Tools of Characterization

Tools of Characterization

Character Analysis

Thoughts and Opinions

In A Wrinkle in Time, appearances are almost always deceiving – so it's what's inside that counts. For example, Charles Wallace looks like a normal five-year-old boy, but the way he thinks reveals him to be advanced beyond his years. Check out this exchange he has with Calvin when they first meet:

"What gives around here?" Calvin asked. "I was told you couldn't talk."

"Thinking I'm a moron gives people something to feel smug about," Charles Wallace said. "Why should I disillusion them?"
(2.105-106)

Charles Wallace may appear to the public as a rather slow little boy, but his response to Calvin reveals that he not only is aware about what other people think about him, but that he's mature enough not to care, empathetic enough to understand their motivations, and wise enough to act accordingly. While you can never quite trust how a person looks in this book, pay attention to what (and how) they think, and that will tell you who they really are.

Speech and Dialogue

When Charles Wallace gives in to IT, it's not just his actions that clue Meg into the fact that something is deeply amiss – the very way he talks has changed.

The voice was Charles Wallace's voice, and yet it was different, too, somehow flattened out, almost as a voice might have sounded on the two-dimensional planet. (7.167)
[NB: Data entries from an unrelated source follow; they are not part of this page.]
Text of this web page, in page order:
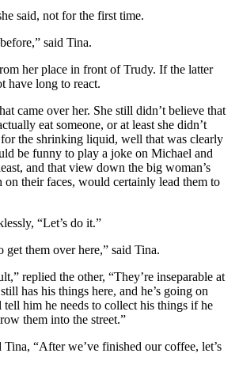
said, not for the first time.
said Tina.
her place in front of Trudy. If the latter
have long to react.
came over her. She still didn’t believe that
eat someone, or at least she didn’t
the shrinking liquid, well that was clearly
be funny to play a joke on Michael and
and that view down the big woman’s
on their faces, would certainly lead them to
“Let’s do it.”
get them over here,” said Tina.
replied the other, “They’re inseparable at
has his things here, and he’s going on
him he needs to collect his things if he
them into the street.”
Tina, “After we’ve finished our coffee, let’s
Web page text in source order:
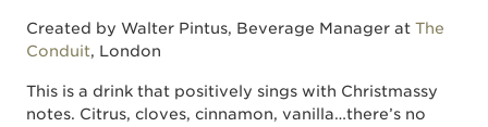
Created by Walter Pintus, Beverage Manager at The
Conduit, London
This is a drink that positively sings with Christmassy
notes. Citrus, cloves, cinnamon, vanilla…there’s no
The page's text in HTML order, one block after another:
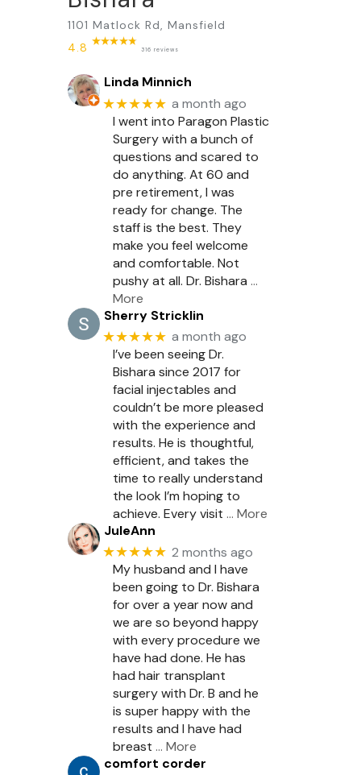
1101 Matlock Rd, Mansfield
4.8
316 reviews
Linda Minnich
★★★★★ a month ago
I went into Paragon Plastic
Surgery with a bunch of
questions and scared to
do anything. At 60 and
pre retirement, I was
ready for change. The
staff is the best. They
make you feel welcome
and comfortable. Not
pushy at all. Dr. Bishara …
More
Sherry Stricklin
★★★★★ a month ago
I’ve been seeing Dr.
Bishara since 2017 for
facial injectables and
couldn’t be more pleased
with the experience and
results. He is thoughtful,
efficient, and takes the
time to really understand
the look I’m hoping to
achieve. Every visit … More
JuleAnn
★★★★★ 2 months ago
My husband and I have
been going to Dr. Bishara
for over a year now and
we are so beyond happy
with every procedure we
have had done. He has
had hair transplant
surgery with Dr. B and he
is super happy with the
results and I have had
breast … More
comfort corder
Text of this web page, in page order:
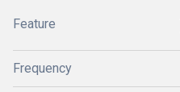
Feature
Frequency
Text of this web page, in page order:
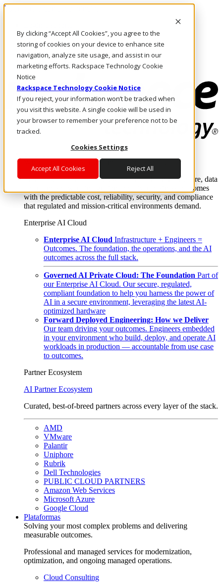
By clicking “Accept All Cookies”, you agree to the
storing of cookies on your device to enhance site
navigation, analyze site usage, and assist in our
marketing efforts. Rackspace Technology Cookie
Notice
Rackspace Technology Cookie Notice
If you reject, your information won’t be tracked when
you visit this website. A single cookie will be used in
your browser to remember your preference not to be
tracked.
Cookies Settings
Accept All Cookies Reject All
Pular para o conteúdo principal
Fale conosco
Investidores
Mercado
Login e suporte
Where enterprise AI runs and outcomes scale.
From edge to core to cloud, we operate the infrastructure, data
layer, and software integration to deliver business outcomes
with the predictable cost, reliability, security, and compliance
that regulated and mission-critical environments demand.
Enterprise AI Cloud
Enterprise AI Cloud Infrastructure + Engineers =
Outcomes. The foundation, the operations, and the AI
outcomes across the full stack.
Governed AI Private Cloud: The Foundation Part of
our Enterprise AI Cloud. Our secure, regulated,
compliant foundation to help you harness the power of
AI in a secure environment, leveraging the latest AI-
optimized hardware
Forward Deployed Engineering: How we Deliver
Our team driving your outcomes. Engineers embedded
in your environment who build, deploy, and operate AI
workloads in production — accountable from use case
to outcomes.
Partner Ecosystem
AI Partner Ecosystem
Curated, best-of-breed partners across every layer of the stack.
AMD
VMware
Palantir
Uniphore
Rubrik
Dell Technologies
PUBLIC CLOUD PARTNERS
Amazon Web Services
Microsoft Azure
Google Cloud
Plataformas
Solving your most complex problems and delivering
measurable outcomes.
Professional and managed services for modernization,
optimization, and ongoing managed operations.
Cloud Consulting

Even if this robot version of Charles Wallace were saying the same things the real Charles Wallace always had, the way he was saying them would give him away regardless. The flatness of his voice, and the voices of the other Camazotzians, signals that something essential is missing that makes these people less than whole individuals.

Food

Meals are social events, and the different food encounters our characters have tell us about the different groups of people they find themselves breaking bread (or unidentifiable alien food) with. Mrs. Murry's lab-cooked stew is simple and homely, but also shaped by her scientific obsessions; her willingness to share with unexpected guest Calvin shows her hospitality. The beasts' food isn't so appealing to look at, like the beasts themselves, but magically delicious; it suggests that the beasts are more than their appearance would suggest. And perhaps the most memorable meal in the book is the ill-famed turkey dinner on Camazotz. The fact that it tastes like sand to Charles Wallace shows how differently his brain works from Meg and Calvin's. And the fakeness of the turkey dinner encapsulates the hollowness of the entire Camazotzian society, and IT ITself. The proof is in the pudding, and in this book it's how the pudding really and truly tastes that counts.